Tras calmar el apetito inicial, dirigimos nuestros pasos al Mesón da Cabana, donde nos deleitamos con unos berberechos tan buenos como siempre, un marrajo perfectamente cocinado, unos chipirones deliciosos, unos chicharrones sencillamente insuperables, un pollo rebozado de los que pueden salir perfectos o regular (en este caso perfecto) y unos postres con los que calmé mi ausencia de freixós, ya que este año los astros se habían alineado para que sólo hubiese tomado filloas de caldo. Cada uno tiene sus lugares comunes, claro, por lo que es posible que algunos hayáis abandonado la lectura al no compartir conmigo ese recuncho de Ferrol, pero yo regresé a aquellos lejanos años en los que al volver de Doniños evitábamos el atasco bajando por el Monumento ao Fígado y aparcábamos en La Cabana llenos de arena y de sal y nos tomábamos una ración de berberechos con una copa de vino blanco o una cerveza.
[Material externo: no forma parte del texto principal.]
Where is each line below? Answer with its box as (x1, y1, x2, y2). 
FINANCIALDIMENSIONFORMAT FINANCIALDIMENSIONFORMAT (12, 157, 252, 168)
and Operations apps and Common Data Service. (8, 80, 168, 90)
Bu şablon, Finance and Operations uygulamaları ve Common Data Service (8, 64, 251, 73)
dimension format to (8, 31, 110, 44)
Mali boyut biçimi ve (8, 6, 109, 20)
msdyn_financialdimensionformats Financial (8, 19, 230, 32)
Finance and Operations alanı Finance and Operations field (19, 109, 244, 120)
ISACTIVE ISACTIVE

Y en esa patria chica, en ese recuerdo permanente a tiempos ya remotos, en esa maestría en  hacer bien lo sencillo, nos sumimos en un sopor que sólo era ocasionalmente interrumpido por el trasiego de las raciones, por los cantos de taberna y por el ocasional graznido de una de esas aves que se ha unido al jolgorio, y recordé lo poco que hace falta para ser feliz cuando eres de los que, como yo, no puedes ser más feliz que compartiendo con los tuyos momentos
que, seguramente, se quedarán grabados en tu alma como si un fuego indoloro te marcase.

Y claro que volveré, y espero que no cambie demasiado, sólo que mejore y se arregle, para que un día alguno de mis descendientes diga algo así como “me encantaba venir con papá a comer berberechos” o “pues a veces veníamos andando con el abuelo y pedíamos chicharrones y nos dejaba probar el vino”, porque así sabré que he cumplido con ese encargo de transmitir el legado que recibí de otros, como en la letra de esa canción que sonaba cuando
llegamos:

                                          “… pero el tiempo pasó y el destinó burló mi terrible nostalgia
                                           y no pude volver al San Juan que yo amé, pedacito de patria
                                           mi cabello blanqueó, ya mi vida se va, ya la muerte me llama
                                           y no quiero morir, alejado de ti, Ferroliño del alma”.